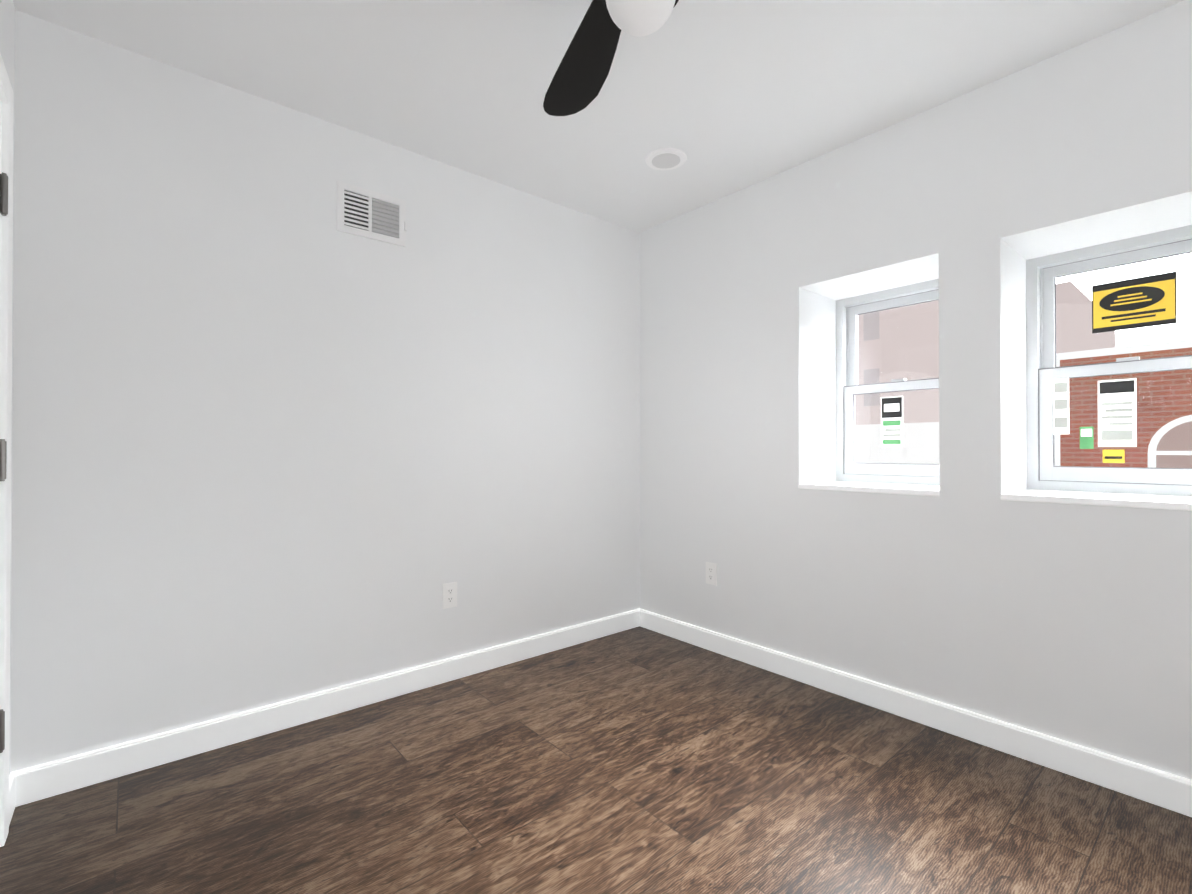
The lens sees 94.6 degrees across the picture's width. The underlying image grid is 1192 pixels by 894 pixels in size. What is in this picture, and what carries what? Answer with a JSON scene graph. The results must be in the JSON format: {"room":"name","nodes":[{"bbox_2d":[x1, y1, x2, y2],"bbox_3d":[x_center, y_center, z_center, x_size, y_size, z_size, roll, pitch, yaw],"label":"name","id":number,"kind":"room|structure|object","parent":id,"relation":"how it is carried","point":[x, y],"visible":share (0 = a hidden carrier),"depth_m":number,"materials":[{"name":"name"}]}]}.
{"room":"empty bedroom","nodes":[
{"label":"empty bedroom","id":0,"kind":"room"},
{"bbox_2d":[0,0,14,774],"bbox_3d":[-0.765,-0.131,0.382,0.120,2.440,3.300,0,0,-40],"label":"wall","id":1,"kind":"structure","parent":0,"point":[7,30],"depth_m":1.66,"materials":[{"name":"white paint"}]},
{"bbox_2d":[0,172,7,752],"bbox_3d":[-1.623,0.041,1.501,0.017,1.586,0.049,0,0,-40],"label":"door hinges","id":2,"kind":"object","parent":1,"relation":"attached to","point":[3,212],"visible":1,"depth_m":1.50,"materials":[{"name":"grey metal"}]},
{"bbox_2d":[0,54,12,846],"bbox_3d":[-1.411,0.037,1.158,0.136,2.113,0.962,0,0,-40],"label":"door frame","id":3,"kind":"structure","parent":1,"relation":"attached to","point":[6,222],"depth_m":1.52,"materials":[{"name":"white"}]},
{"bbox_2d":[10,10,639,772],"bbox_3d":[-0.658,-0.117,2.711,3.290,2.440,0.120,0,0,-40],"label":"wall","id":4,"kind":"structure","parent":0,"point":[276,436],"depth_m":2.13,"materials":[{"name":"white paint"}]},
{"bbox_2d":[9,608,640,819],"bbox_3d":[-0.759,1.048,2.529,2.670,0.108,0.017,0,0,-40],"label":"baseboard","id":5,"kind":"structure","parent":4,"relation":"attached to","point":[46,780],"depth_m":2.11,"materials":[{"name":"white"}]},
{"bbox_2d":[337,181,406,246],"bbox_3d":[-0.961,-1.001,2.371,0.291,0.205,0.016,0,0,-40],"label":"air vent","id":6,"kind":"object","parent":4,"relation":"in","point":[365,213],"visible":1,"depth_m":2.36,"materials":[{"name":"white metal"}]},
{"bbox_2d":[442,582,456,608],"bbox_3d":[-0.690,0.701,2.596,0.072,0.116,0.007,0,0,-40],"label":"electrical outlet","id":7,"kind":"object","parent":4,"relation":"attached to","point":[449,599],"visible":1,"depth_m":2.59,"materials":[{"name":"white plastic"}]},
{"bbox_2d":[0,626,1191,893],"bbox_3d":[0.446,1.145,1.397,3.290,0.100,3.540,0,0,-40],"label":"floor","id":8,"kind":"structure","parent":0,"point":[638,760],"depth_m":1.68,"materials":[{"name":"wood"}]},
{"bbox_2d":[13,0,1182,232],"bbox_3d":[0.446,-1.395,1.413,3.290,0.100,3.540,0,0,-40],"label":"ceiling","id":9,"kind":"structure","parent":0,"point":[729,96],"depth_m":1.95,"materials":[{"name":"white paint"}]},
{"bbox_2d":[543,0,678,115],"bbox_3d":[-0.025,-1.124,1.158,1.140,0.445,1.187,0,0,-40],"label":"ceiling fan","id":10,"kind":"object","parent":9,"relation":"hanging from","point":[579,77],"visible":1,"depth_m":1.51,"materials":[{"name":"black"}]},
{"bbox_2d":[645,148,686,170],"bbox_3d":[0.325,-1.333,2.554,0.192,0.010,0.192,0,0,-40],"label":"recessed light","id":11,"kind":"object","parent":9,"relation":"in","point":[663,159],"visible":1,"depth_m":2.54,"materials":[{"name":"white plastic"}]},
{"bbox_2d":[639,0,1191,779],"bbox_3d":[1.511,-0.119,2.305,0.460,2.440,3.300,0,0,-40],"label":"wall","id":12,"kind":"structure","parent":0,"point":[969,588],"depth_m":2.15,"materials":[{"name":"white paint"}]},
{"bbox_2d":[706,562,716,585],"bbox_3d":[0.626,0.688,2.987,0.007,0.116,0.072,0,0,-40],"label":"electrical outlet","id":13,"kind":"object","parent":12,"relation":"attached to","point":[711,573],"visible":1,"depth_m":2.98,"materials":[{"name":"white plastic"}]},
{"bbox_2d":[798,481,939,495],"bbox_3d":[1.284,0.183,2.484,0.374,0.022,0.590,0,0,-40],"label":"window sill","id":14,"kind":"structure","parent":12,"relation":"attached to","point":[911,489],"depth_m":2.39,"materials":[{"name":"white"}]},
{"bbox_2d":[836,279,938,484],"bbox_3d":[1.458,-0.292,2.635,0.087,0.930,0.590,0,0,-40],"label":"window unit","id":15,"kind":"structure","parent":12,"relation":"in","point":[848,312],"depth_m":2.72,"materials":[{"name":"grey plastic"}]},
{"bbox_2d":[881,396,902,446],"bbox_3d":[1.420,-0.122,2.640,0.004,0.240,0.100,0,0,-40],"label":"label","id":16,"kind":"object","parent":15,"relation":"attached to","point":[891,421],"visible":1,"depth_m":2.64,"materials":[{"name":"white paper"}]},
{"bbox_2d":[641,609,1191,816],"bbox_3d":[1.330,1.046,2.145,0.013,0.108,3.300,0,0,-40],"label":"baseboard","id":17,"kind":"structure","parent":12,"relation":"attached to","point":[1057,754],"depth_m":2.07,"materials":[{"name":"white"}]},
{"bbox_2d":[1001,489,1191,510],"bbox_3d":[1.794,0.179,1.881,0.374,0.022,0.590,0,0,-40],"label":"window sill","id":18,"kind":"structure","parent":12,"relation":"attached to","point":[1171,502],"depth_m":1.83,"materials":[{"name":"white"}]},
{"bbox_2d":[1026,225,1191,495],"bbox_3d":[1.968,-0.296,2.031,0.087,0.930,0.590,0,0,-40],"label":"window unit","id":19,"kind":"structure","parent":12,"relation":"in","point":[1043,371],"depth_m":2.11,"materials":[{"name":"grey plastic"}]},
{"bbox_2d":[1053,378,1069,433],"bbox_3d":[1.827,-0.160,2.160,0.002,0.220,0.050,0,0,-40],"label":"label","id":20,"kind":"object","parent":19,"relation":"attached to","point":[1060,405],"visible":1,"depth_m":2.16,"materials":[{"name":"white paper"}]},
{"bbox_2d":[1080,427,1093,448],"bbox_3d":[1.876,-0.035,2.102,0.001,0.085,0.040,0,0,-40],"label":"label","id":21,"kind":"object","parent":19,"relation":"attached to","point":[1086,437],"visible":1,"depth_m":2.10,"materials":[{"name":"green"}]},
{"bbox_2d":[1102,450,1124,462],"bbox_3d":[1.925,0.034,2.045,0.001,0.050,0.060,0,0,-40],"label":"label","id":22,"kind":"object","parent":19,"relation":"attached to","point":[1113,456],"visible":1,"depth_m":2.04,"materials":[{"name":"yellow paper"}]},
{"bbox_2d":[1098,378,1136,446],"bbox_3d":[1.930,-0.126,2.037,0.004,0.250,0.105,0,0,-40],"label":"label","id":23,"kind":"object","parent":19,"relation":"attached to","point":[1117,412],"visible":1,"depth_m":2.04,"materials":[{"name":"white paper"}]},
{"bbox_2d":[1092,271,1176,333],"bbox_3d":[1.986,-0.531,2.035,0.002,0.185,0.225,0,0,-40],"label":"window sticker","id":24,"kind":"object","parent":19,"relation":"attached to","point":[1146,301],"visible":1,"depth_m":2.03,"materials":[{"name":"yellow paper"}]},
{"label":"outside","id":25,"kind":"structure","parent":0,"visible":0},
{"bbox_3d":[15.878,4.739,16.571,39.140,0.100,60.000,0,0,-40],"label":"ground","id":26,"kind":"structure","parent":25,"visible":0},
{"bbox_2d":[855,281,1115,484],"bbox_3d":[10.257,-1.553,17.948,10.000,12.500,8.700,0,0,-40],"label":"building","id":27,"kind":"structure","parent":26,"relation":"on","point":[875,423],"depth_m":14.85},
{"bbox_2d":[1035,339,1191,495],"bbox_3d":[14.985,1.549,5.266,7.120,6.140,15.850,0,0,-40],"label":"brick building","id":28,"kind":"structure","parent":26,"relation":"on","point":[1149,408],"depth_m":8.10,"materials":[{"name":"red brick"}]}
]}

********

→ **TASK OBJECTIVE**: The required answer is each line of the data in which the word "metal" appears.

→ **RESULT FOR THIS EXERCISE**:
{"bbox_2d":[0,172,7,752],"bbox_3d":[-1.623,0.041,1.501,0.017,1.586,0.049,0,0,-40],"label":"door hinges","id":2,"kind":"object","parent":1,"relation":"attached to","point":[3,212],"visible":1,"depth_m":1.50,"materials":[{"name":"grey metal"}]},
{"bbox_2d":[337,181,406,246],"bbox_3d":[-0.961,-1.001,2.371,0.291,0.205,0.016,0,0,-40],"label":"air vent","id":6,"kind":"object","parent":4,"relation":"in","point":[365,213],"visible":1,"depth_m":2.36,"materials":[{"name":"white metal"}]},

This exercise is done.